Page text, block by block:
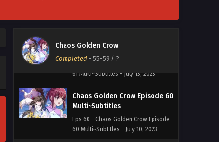
Chaos Golden Crow
Completed - 55-59 / ?
62 Multi~Subtitles - July 18, 2023
Chaos Golden Crow Episode 61
Multi~Subtitles
61 Multi~Subtitles - July 13, 2023
Chaos Golden Crow Episode 60
Multi~Subtitles
Eps 60 - Chaos Golden Crow Episode
60 Multi~Subtitles - July 10, 2023
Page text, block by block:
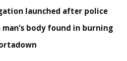
launched after police
body found in burning
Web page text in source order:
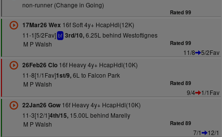
non-runner (Change in Going)
Rated 99
17Mar26 Wex 16f Soft 4y+ HcapHdl(12K)
11-1[5/2Fav] bf 3rd/10,6.25L behind Westoftignes
M P Walsh
Rated 99
11/8
5/2Fav
26Feb26 Clo16f Heavy 4y+ HcapHdl(10K)
11-8[1/1Fav]1st/9,6L to Falcon Park
M P Walsh
Rated 89
9/4
1/1Fav
22Jan26 Gow16f Heavy 4y+ HcapHdl(10K)
11-3[12/1]4th/15,15.00L behind Marelly
M P Walsh
Rated 89
7/1
12/1
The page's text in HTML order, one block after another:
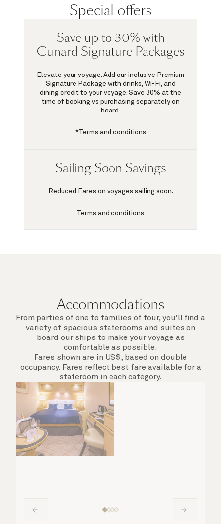
Special offers
Save up to 30% with
Cunard Signature Packages
Elevate your voyage. Add our inclusive Premium
Signature Package with drinks, Wi-Fi, and
dining credit to your voyage. Save 30% at the
time of booking vs purchasing separately on
board.
*Terms and conditions
Sailing Soon Savings
Reduced Fares on voyages sailing soon.
Terms and conditions
Accommodations
From parties of one to families of four, you’ll find a
variety of spacious staterooms and suites on
board our ships to make your voyage as
comfortable as possible.
Fares shown are in US$, based on double
occupancy. Fares reflect best fare available for a
stateroom in each category.

=-=-=

What to work on: In your output, repeat the listing above exactly and include none of the pictures.

Task result:
Page text, block by block:
Chaos Golden Crow
Completed - 55-59 / ?
62 Multi~Subtitles - July 18, 2023
Chaos Golden Crow Episode 61
Multi~Subtitles
61 Multi~Subtitles - July 13, 2023
Chaos Golden Crow Episode 60
Multi~Subtitles
Eps 60 - Chaos Golden Crow Episode
60 Multi~Subtitles - July 10, 2023
Page text, block by block:
launched after police
body found in burning
Web page text in source order:
non-runner (Change in Going)
Rated 99
17Mar26 Wex 16f Soft 4y+ HcapHdl(12K)
11-1[5/2Fav] bf 3rd/10,6.25L behind Westoftignes
M P Walsh
Rated 99
11/8
5/2Fav
26Feb26 Clo16f Heavy 4y+ HcapHdl(10K)
11-8[1/1Fav]1st/9,6L to Falcon Park
M P Walsh
Rated 89
9/4
1/1Fav
22Jan26 Gow16f Heavy 4y+ HcapHdl(10K)
11-3[12/1]4th/15,15.00L behind Marelly
M P Walsh
Rated 89
7/1
12/1
The page's text in HTML order, one block after another:
Special offers
Save up to 30% with
Cunard Signature Packages
Elevate your voyage. Add our inclusive Premium
Signature Package with drinks, Wi-Fi, and
dining credit to your voyage. Save 30% at the
time of booking vs purchasing separately on
board.
*Terms and conditions
Sailing Soon Savings
Reduced Fares on voyages sailing soon.
Terms and conditions
Accommodations
From parties of one to families of four, you’ll find a
variety of spacious staterooms and suites on
board our ships to make your voyage as
comfortable as possible.
Fares shown are in US$, based on double
occupancy. Fares reflect best fare available for a
stateroom in each category.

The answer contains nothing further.